As you may have heard, the UK Parliament put on quite a show on Tuesday in what it claimed was an attempt to go after Facebook for its "fake news" problem. Of course, in the process, the hearings themselves created some fake news that undermined the entire point. To be clear, upfront, Facebook does have many issues that should be taken seriously. But this hearing did not get at those, and actually showed how, when political grandstanding is the focus, it's quite easy to create "fake news" in the process. Still, boy, was that hearing theatrical. It was apparently the first time since 1933 that the UK Parliament had representatives from other countries participate in a hearing, and so there were nine other countries present, including Canada, France, Belgium, Brazil, Ireland, Latvia, Argentina and Singapore.
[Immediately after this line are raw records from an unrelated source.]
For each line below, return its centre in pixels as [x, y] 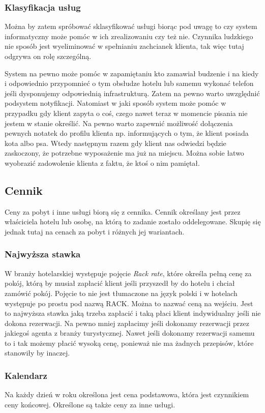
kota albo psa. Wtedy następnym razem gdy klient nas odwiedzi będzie [115, 143]
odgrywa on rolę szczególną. [48, 56]
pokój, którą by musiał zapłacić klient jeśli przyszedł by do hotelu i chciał [120, 283]
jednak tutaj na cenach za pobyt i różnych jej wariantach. [95, 231]
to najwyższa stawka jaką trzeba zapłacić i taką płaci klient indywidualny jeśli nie [133, 313]
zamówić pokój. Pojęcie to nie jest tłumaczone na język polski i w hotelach [121, 293]
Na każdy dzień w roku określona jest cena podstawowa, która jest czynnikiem [127, 394]
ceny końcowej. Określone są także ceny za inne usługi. [90, 404]
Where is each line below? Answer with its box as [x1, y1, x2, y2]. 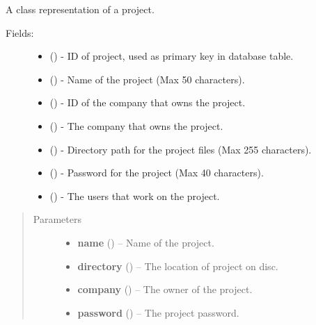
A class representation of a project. [6, 2, 155, 16]
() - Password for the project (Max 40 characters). [49, 165, 264, 180]
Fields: [6, 25, 34, 40]
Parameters [33, 212, 81, 226]
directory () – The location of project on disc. [77, 258, 278, 273]
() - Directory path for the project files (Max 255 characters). [49, 142, 312, 156]
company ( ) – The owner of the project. [77, 282, 253, 297]
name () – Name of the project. [77, 235, 214, 249]

On top of that, Facebook CEO Mark Zuckerberg made the bad decision of refusing to participate in the hearings, giving the Committee the opportunity for this classic photo op:

Facebook's VP of policy, Richard Allan appeared instead, and despite even him admitting that it didn't look great that Zuckerberg wasn't in attendance, he is actually someone who would probably be better positioned to answer actual substantive questions about Facebook's policies in these areas.
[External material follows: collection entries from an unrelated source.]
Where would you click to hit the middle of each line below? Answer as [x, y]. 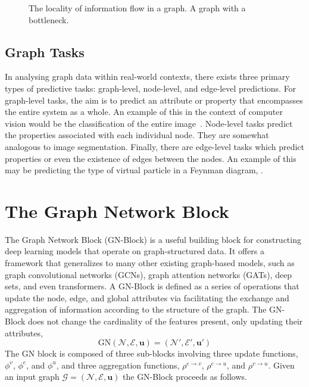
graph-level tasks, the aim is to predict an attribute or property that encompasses [154, 100]
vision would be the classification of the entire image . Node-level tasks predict [149, 123]
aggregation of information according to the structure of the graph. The [136, 309]
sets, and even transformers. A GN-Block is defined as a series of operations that [152, 286]
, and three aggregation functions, [118, 365]
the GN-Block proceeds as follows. [185, 377]
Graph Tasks [45, 52]
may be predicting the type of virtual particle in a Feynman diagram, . [134, 170]
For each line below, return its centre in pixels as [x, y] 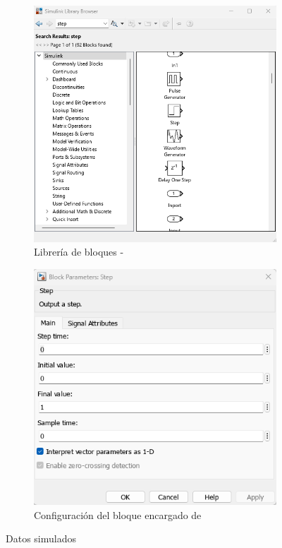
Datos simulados [41, 538]
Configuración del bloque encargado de [118, 514]
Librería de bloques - [79, 252]

But that would only matter if the inquisitors were interested in discussing substantive policy matters. And it did not appear they did. They were there for the grandstanding, repeatedly blaming Facebook for reflecting back human nature and all its foibles. There were questions about what Facebook was doing to protect democracy -- which I don't think is actually Facebook's job (indeed, seems like that's the government's job, no?). But, of course, the main highlight of the show was the organizer of the hearing, MP Damian Collins, who you'll recall seized a bunch of documents, under questionable circumstances, from a US business exec who was visiting the UK.

The "documents" were supposed to be the star of the show, and Collins dropped the apparent big bombshell during the hearing: Facebook had, he claimed, actually been alerted to an attempt by Russian's to mess with the site all the way back in October of 2014. As summarized by Wired:

Collins cut right to the heart of the documents during the hearing. In October of 2014, he said, a Facebook engineer notified the company that entities with Russian IP addresses had been using a Pinterest API to pull out three billion data points a day from the Facebook friends API. Collins wanted to know what happened after that information was brought forward.
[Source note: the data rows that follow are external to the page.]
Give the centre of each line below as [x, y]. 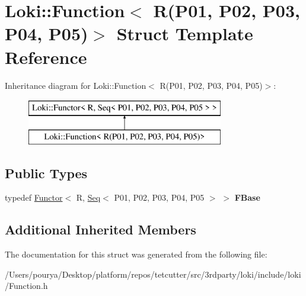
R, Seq [88, 197]
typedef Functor [34, 197]
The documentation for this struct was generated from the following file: [136, 254]
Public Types [46, 173]
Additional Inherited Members [101, 229]
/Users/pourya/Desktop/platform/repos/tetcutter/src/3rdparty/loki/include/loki [153, 274]
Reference [46, 57]
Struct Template [185, 33]

"Was that reported or was it kept, as so often seems to be the case, kept within the family?" he asked.

Ooooh. Intrigue.

Except... it was bullshit. Facebook revealed the redacted emails in question and it showed that while an engineer had initially raised concerns that it appeared that Russian IP addresses were using the Pinterest API access to get lots of data, further investigation showed that he was wrong. The initial email says that the person is seeing calls from "Russian IPs" and is having the Site Integrity team investigate, though it's quickly followed up with a note that "those might not have been Russian IPs after all, we are digging."

Then, on the very same day -- indeed, just a little over two hours after the initial alarm of Russian IPs -- the person emails that it was a false alarm.

If you can't see that, it says:

Ok, thinks are not as bad as they seemed, apologies for the trash. There was a series of unfortunate coincidences that made me think the worse.

1/ We verified that the endpoint has not been "leaked" and calls seem to be coming all from Pinterest servers.
2/ We verified that the volume of calls per day is actually around 6M successful and 40M failed due to invalid access.

In short, it wasn't 3 billion data points and it wasn't Russia. Also, it wasn't abuse of the system. And yet, the way Collins raised the issue, he suggested that Facebook was aware that Russians had abused the API to access 3 billion data points and then kept it secret. In other words, Collins' explanation of what happened was 100% incorrect and misleading. It was misinformation. Or, as some like to call it: fake news.

And while it will not be, this should be the lesson that the folks who held this hearing should learn: there are all sorts of ways to make incorrect claims. Some of them on purpose. Some of them by accident. Some of them because of confirmation bias of what you want to be true. And expecting Facebook to magically understand what is what... is insanity.

So, not that MP Damian Collins will respond to me (perhaps I should set up a dramatic photoshoot of an empty chair with his nameplate), but I'm wondering. Does he think Facebook should block all the stories reporting on his false claim about them supposedly "hiding" news of Russians abusing the API to extract 3 billion data points? Or would that, you know, be crazy?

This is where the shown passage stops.